The universe is not based on math, says math.

Math can be viewed as a product of how our minds work. We use abstractions to understand and predict the universe, but it's always imperfect, and the theories always incomplete.

E g., you'd think 1+1=2 is some universal truth, except integers don't exist in nature, being just another abstraction that we came up with. And of course, people can rediscover integers repeatedly, but that just says more about how our mind works.

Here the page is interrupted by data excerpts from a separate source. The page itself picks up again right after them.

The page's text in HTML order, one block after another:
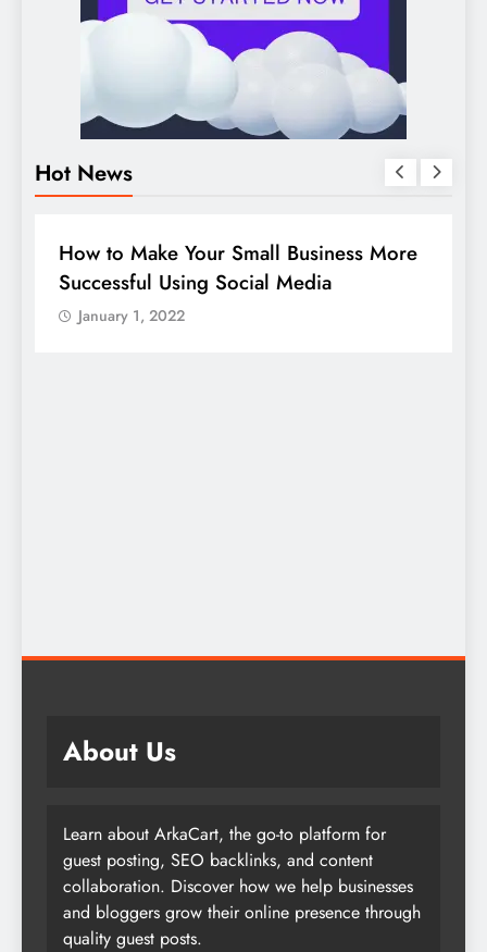
Hot News
BUSINESS
How to Make Your Small Business More
Successful Using Social Media
January 1, 2022
About Us
Learn about ArkaCart, the go-to platform for
guest posting, SEO backlinks, and content
collaboration. Discover how we help businesses
and bloggers grow their online presence through
quality guest posts.
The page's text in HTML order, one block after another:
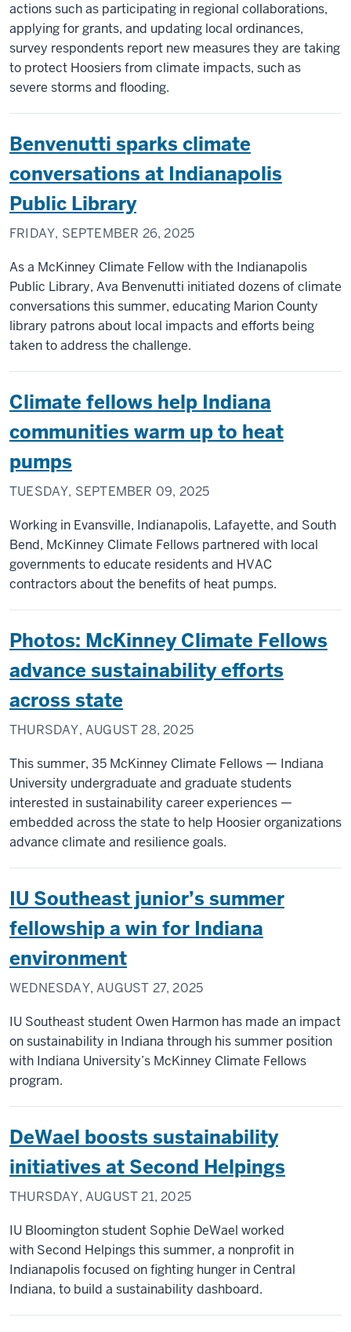
actions such as participating in regional collaborations,
applying for grants, and updating local ordinances,
survey respondents report new measures they are taking
to protect Hoosiers from climate impacts, such as
severe storms and flooding.
Benvenutti sparks climate
conversations at Indianapolis
Public Library
FRIDAY, SEPTEMBER 26, 2025
As a McKinney Climate Fellow with the Indianapolis
Public Library, Ava Benvenutti initiated dozens of climate
conversations this summer, educating Marion County
library patrons about local impacts and efforts being
taken to address the challenge.
Climate fellows help Indiana
communities warm up to heat
pumps
TUESDAY, SEPTEMBER 09, 2025
Working in Evansville, Indianapolis, Lafayette, and South
Bend, McKinney Climate Fellows partnered with local
governments to educate residents and HVAC
contractors about the benefits of heat pumps.
Photos: McKinney Climate Fellows
advance sustainability efforts
across state
THURSDAY, AUGUST 28, 2025
This summer, 35 McKinney Climate Fellows — Indiana
University undergraduate and graduate students
interested in sustainability career experiences —
embedded across the state to help Hoosier organizations
advance climate and resilience goals.
IU Southeast junior’s summer
fellowship a win for Indiana
environment
WEDNESDAY, AUGUST 27, 2025
IU Southeast student Owen Harmon has made an impact
on sustainability in Indiana through his summer position
with Indiana University’s McKinney Climate Fellows
program.
DeWael boosts sustainability
initiatives at Second Helpings
THURSDAY, AUGUST 21, 2025
IU Bloomington student Sophie DeWael worked
with Second Helpings this summer, a nonprofit in
Indianapolis focused on fighting hunger in Central
Indiana, to build a sustainability dashboard.

And yes, math is a building block, but so is software. If math theories aren't patentable, that should happen based on them being trivial or perhaps being too useful to society, and not due to some romantic notions of discovery and the universe. Software, too.

>Practically speaking, mathematical ideas are building blocks

So are technological ones.

But a machine can also be mathematically described. Should that render it unpatentable, or will that have to wait until the grand unified theory of everything is sorted out?
You can self host LLMs you know
for this ChatGPT has a 'private' mode in which your conversation exists only while you keep it open. It's not used for training, an no human see it (presumably). The negative side is it disappears with no history, so you can't continue next day. That was introduced after complains similar to yours. Some companies put a total ban.
.
Whoops. I posted a comment, then changed my mind and disagreed with my premise. So I went to delete it, but somehow didn't. Sorry for the noise.